Une bonne intégration (assimilation ou intégration) favorisera largement le bon déroulement de la mission de l’expatrié.

Aculturation

L’intégration par la langue

La société québécoise tient à préserver et à promouvoir sa langue officielle. Le français est non seulement un instrument de communication essentiel, mais aussi un symbole commun d’appartenance à la société québécoise.Voilà pourquoi l’expatrié qui ne connaît pas la langue française doit faire des efforts pour en faire l’apprentissage afin de s’intégrer dans son nouveau milieu de vie. Même si au sein de l’entreprise, tout le monde parle anglais, il peut être bon que l’entreprise lui finance et l’encourage à prendre des cours de français. Cela facilitera son intégration dans et surtout hors de l’entreprise et ce détail, non des moindres, facilitera sa rétention. En effet, s’il ne parle pas la langue principale, il est possible qu’au bout de quelques mois ou années, il se rende compte qu’il n’est pas si bien intégré à sa société d’accueil et qu’il ait l’impression de ne pas se retrouver dans l’identité québécoise.

Principales langues maternelles au Québec

Population totale 7 435 900
Français 5 877 660
Anglais 575 560
Italien 124 820
Espagnol 108 790
Arabe 108 105
Chinois 44 740
Langues créoles 44 140
Grec 41 850
Portugais 34 710
Roumain 27 180
Vietnamien 25 370
Russe 19 275
Allemand 17 850
Polonais 17 305
Arménien 15 520
Persan (farsi) 14 655
Cri 13 340
Autres 325 030
Source : Statistique Canada, « Population selon la langue maternelle, par province et territoire (recensement de 2006) ».
Alors, apprendre la langue ne pourra qu’être un atout, et ce aussi bien professionnellement que personnellement. Pour commencer, voici un petit guide des expressions québécoises,  celui-ci !

L’intégration par la culture

Il y a de nombreuses façons de s’intégrer à la société canadienne et à son mode de vie. Pour l’expatrié arrivant au Canada, cela peut notamment se faire en apprenant à connaître le pays, ses gens et ses lieux, ainsi qu’en s’efforçant d’en apprendre le plus possible sur la culture de la nouvelle collectivité. Il importe en outre de demeurer ouvert aux nouvelles idées et aux nouvelles expériences, sans pour autant mettre de côté ses propres convictions ou sa propre culture.

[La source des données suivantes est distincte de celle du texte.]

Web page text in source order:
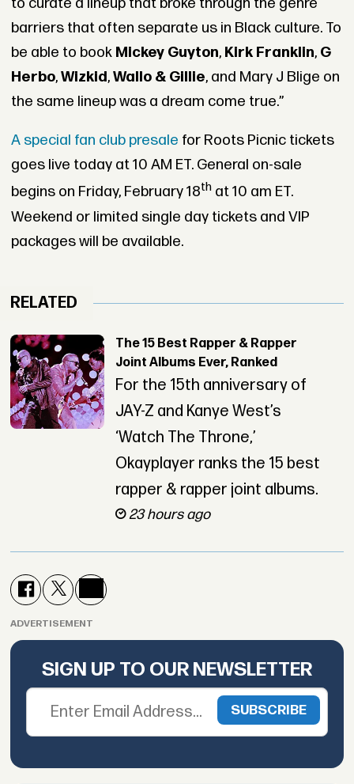
barriers that often separate us in Black culture. To
be able to book Mickey Guyton,Kirk Franklin, G
Herbo,Wizkid,Wallo & Gillie, and Mary J Blige on
the same lineup was a dream come true.”
A special fan club presale for Roots Picnic tickets
goes live today at 10 AM ET. General on-sale
begins on Friday, February 18that 10 am ET.
Weekend or limited single day tickets and VIP
packages will be available.
RELATED
The 15 Best Rapper & Rapper
Joint Albums Ever, Ranked
For the 15th anniversary of
JAY-Z and Kanye West’s
‘Watch The Throne,’
Okayplayer ranks the 15 best
rapper & rapper joint albums.
23 hours ago
ADVERTISEMENT
SIGN UP TO OUR NEWSLETTER
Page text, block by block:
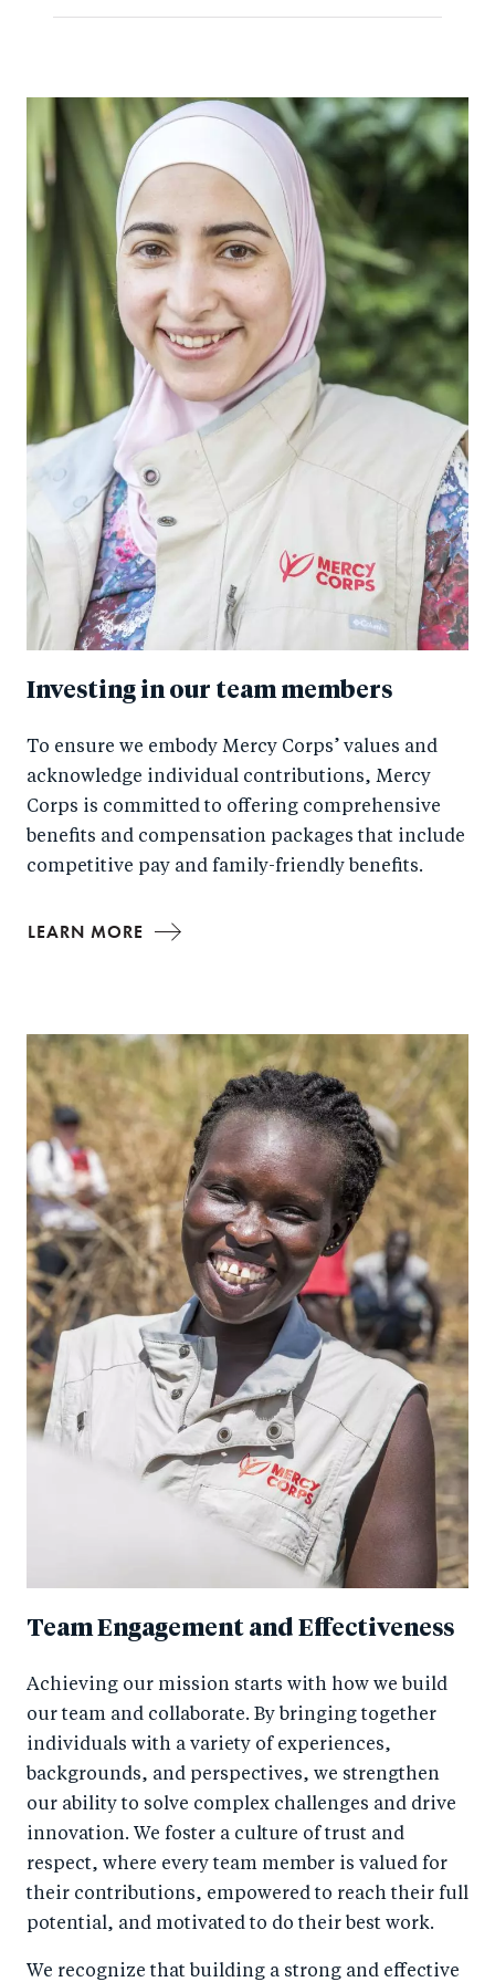
Investing in our team members
To ensure we embody Mercy Corps’ values and
acknowledge individual contributions, Mercy
Corps is committed to offering comprehensive
benefits and compensation packages that include
competitive pay and family-friendly benefits.
LEARN MORE
Team Engagement and Effectiveness
Achieving our mission starts with how we build
our team and collaborate. By bringing together
individuals with a variety of experiences,
backgrounds, and perspectives, we strengthen
our ability to solve complex challenges and drive
innovation. We foster a culture of trust and
respect, where every team member is valued for
their contributions, empowered to reach their full
potential, and motivated to do their best work.
We recognize that building a strong and effective

Quelques conseils pour les expatriés afin de faciliter leur intégration:

  • Éviter de se surcharger ou de s’attendre à ce que tout fonctionne à merveille. Il est normal qu’une personne vivant dans un nouveau cadre culturel éprouve un certain stress et certaines difficultés.
  • Il faut saisir que le fait de prendre conscience des différences culturelles fait partie du processus d’adaptation au nouvel environnement.
  • Explorer les différences culturelles. Cela aide à éviter les malentendus, à se faire des amis et à se sentir plus à l’aise.
  • Garder contact avec ses amis et sa famille, pour éviter les sentiments de solitude et d’isolement.
  • Faire du bénévolat au sein de sa collectivité (pour le conjoint), ce qui lui permettra de rencontrer des gens et de perfectionner son français ou son anglais.
  • S’inscrire à un cours de français ou d’anglais pour améliorer ses compétences linguistiques.
  • Prendre part à des activités qui nous intéressent : musique, sports, danse, arts, apprentissage d’une langue, etc. S’adresser au bureau local du tourisme pour se renseigner davantage sur les activités ou sur les festivals qui ont lieu dans sa région.
  • L’expatrié qui travaille doit aider le reste de la famille.

Souvent immergé très rapidement dans la culture grâce à son travail, l’expatrié ne doit pas oublier que ce ne sera pas toujours le cas de sa famille, qui en conséquence, connaîtra peut-être un processus d’intégration plus long. L’expatrié devra donc aborder, avec les membres de sa famille, les changements et les défis auxquels ils auront à faire face afin qu’ils puissent, eux aussi, se préparer à leur processus d’intégration au Canada.